As Professor Shearer correctly anticipated, Professor Tilbury’s address has stimulated me to think again about the nature of legal scholarship in my fields of discourse. The thoughts I will convey to you are merely some personal reflections on subjects explored much more fully and competently by many others. I have taken this self-indulgent approach because I am now able to approach the topic from three perspectives.

I have been lucky enough to have three careers in the law, in my life so far — as a legal academic, a commercial solicitor, and a judge. My academic career has been my main enterprise. I began teaching at Sydney Law School, part-time in 1969, the year after I graduated, and took up a full-time academic position in October 1970. When I resigned my full-time position in 1990 to become a commercial solicitor, the Law School invited me to continue teaching in the Master of Laws degree program and gave me the title of Visiting Professor. When I was appointed to my judicial position in 1998, the Chief Justice agreed to my maintaining my teaching role. I have continued to teach in and co-ordinate my two LLM subjects, with wonderful contributions from some generous-spirited and highly able legal practitioners, up to the present time. So I have been teaching and researching in law at the University of Sydney, continuously apart from breaks for sabbatical leave and the like, for 34 years.

The focus of my teaching, and also my research, has been in company law and equity, the fields in which I held my chair. This has placed me at the grubby practical end of the legal academic spectrum, and has led to a sense of insecurity, which (I believe) is shared by many legal academics today. Over my 34 years of post-graduate experience, I have had to reflect often on the relationship between legal academic scholarship, high-level legal practice and judging in a superior court, from the perspectives given to me by my three careers.

Legal scholarship in fields such as jurisprudence, criminology, international law or comparative law has a function and purpose that is self-evident. Reflection about the province and function of law, the causes and effects of, and ways of dealing with crime, the role of law in the resolution of international disputes, and the insights that can be gained by understanding and comparing different national solutions to legal problems, are not only fundamentally important enterprises. They are enterprises to be undertaken principally within an academic institution. Those who do that work ‘belong’ to the community of scholars whose ranks include philosophers, anthropologists, psychologists, sociologists, political scientists, economists and historians. They are occasionally heard to say (quite wrongly, in my experience) that their work is insufficiently appreciated by the legal profession and the wider community, but their security within the academic community is enviable.

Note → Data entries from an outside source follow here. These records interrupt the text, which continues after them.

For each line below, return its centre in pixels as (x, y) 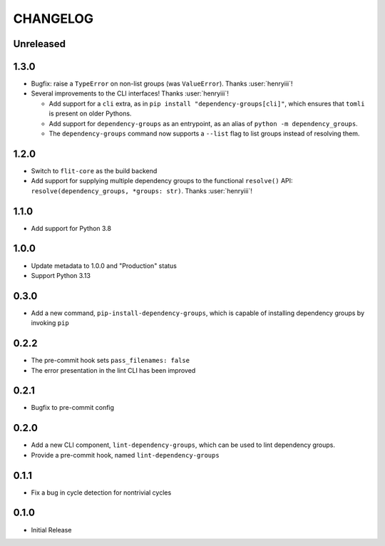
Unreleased (40, 44)
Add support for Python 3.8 (71, 228)
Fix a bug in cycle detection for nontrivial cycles (101, 493)
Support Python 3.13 (61, 275)
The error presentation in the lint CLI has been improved (113, 370)
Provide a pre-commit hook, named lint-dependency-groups (125, 455)
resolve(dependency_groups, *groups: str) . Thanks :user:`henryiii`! (142, 191)
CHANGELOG (53, 19)
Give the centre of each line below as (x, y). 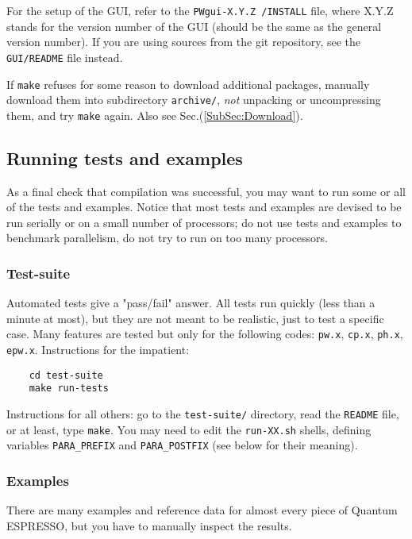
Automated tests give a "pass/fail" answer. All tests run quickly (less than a (191, 303)
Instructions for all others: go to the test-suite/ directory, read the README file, (203, 414)
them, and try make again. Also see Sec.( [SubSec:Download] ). (155, 115)
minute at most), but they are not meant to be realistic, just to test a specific (195, 318)
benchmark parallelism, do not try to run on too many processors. (167, 238)
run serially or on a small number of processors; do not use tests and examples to (204, 222)
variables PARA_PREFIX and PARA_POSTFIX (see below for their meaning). (182, 445)
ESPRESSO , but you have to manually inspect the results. (149, 525)
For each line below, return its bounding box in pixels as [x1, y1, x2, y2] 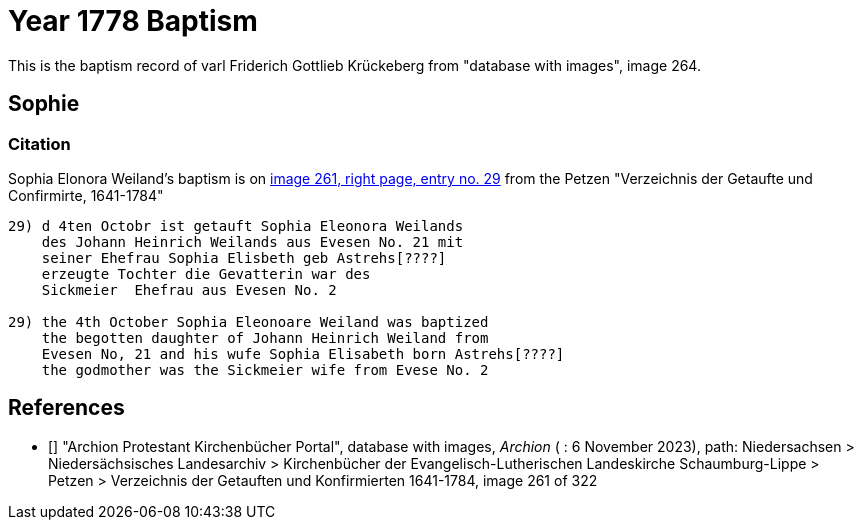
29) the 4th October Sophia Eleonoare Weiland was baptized [8, 313, 489, 330]
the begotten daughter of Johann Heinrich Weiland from [41, 329, 489, 346]
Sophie [8, 91, 80, 117]
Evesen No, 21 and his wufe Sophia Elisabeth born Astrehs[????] [41, 345, 565, 362]
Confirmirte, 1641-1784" [8, 186, 164, 204]
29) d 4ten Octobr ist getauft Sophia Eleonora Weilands [8, 217, 464, 234]
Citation [8, 133, 71, 154]
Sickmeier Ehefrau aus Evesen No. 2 [41, 281, 337, 298]
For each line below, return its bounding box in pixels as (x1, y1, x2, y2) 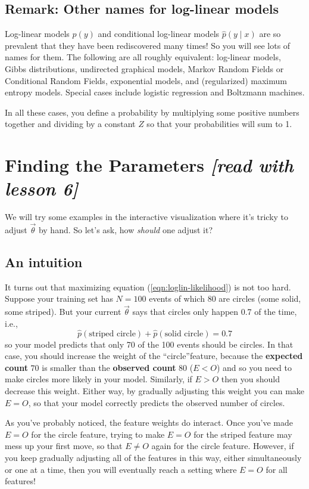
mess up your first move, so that (5, 440, 123, 452)
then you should (221, 373, 280, 385)
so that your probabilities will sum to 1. (146, 117, 292, 130)
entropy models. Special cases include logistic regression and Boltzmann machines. (5, 86, 305, 98)
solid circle (164, 329, 204, 338)
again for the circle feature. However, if (151, 440, 294, 452)
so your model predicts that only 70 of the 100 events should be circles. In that (5, 338, 294, 350)
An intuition (5, 253, 83, 271)
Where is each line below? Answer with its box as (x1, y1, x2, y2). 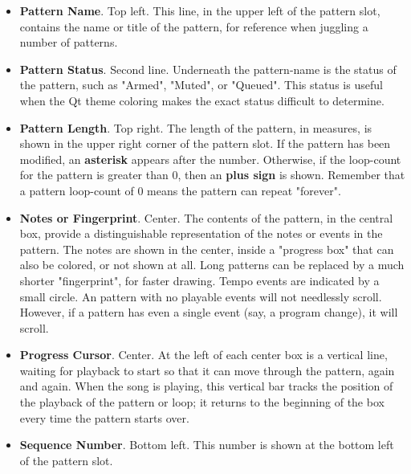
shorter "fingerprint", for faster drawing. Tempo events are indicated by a (19, 272, 380, 288)
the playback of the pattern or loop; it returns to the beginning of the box (19, 394, 385, 411)
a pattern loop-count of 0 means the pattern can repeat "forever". (19, 182, 341, 198)
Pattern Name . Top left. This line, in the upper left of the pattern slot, (19, 2, 380, 18)
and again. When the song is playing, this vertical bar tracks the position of (19, 378, 393, 394)
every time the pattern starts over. (19, 409, 189, 426)
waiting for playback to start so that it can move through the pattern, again (19, 362, 395, 378)
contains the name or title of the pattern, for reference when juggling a (19, 18, 368, 35)
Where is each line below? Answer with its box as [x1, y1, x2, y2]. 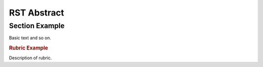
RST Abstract [9, 7, 64, 18]
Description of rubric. [9, 55, 52, 61]
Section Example [9, 21, 65, 30]
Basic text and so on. [9, 35, 51, 41]
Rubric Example [9, 45, 48, 51]
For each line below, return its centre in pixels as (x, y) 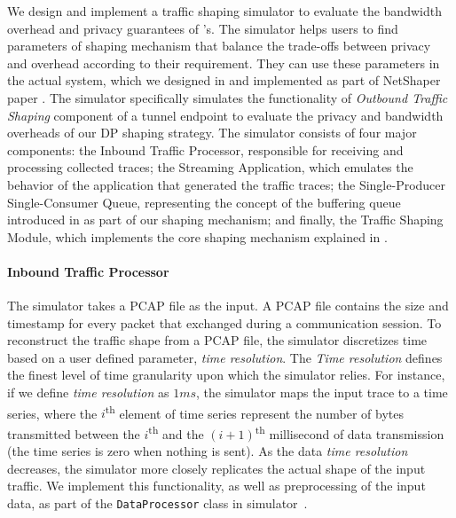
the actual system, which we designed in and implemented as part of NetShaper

In comparison with those subjects, the academic pursuit of company law and equity necessarily involves exposition and analysis of legal principles, activities that some might regard as having a questionable claim to scholarly status. Even Professor Tilbury, who takes a catholic approach to the province of legal scholarship, draws a contrast between ‘scholarly’ and ‘trade’ material. In the eyes of some academics other than him (including, in my experience as a head of department, many of the non-lawyers on promotions committees), any expository and analytical writing on, say, company law, that might be useful to judges and legal practitioners is likely to be discounted as merely ‘trade’ material.

In October 1984, wrestling with my insecurity and claiming to have arrived at an island of assurance, I delivered a seminar paper at Sydney Law School on the nature of the academic enterprise in such fields as company law and equity, formidably entitled ‘The Academic Function in Law’. Permit me to summarise it fairly extensively, since the paper was never published.

I sought to identify the core activity of my academic professional life, putting aside the incidental functions of teaching, administration, learning and public service. Under the subheading ‘Practice, Theory and the Academic Function’, I contended that although academic scholarly output may be a by-product of a judgment or legal advice by a barrister or solicitor, the work of judges and legal practitioners, even at the highest level, should not be described as wholly or even primarily scholarship of the academic kind. I suggested that the academic lawyer has a focus of relevance, which is different from the judge’s and the practitioner’s, and that this focus of relevance is an essential ingredient of the academic enterprise.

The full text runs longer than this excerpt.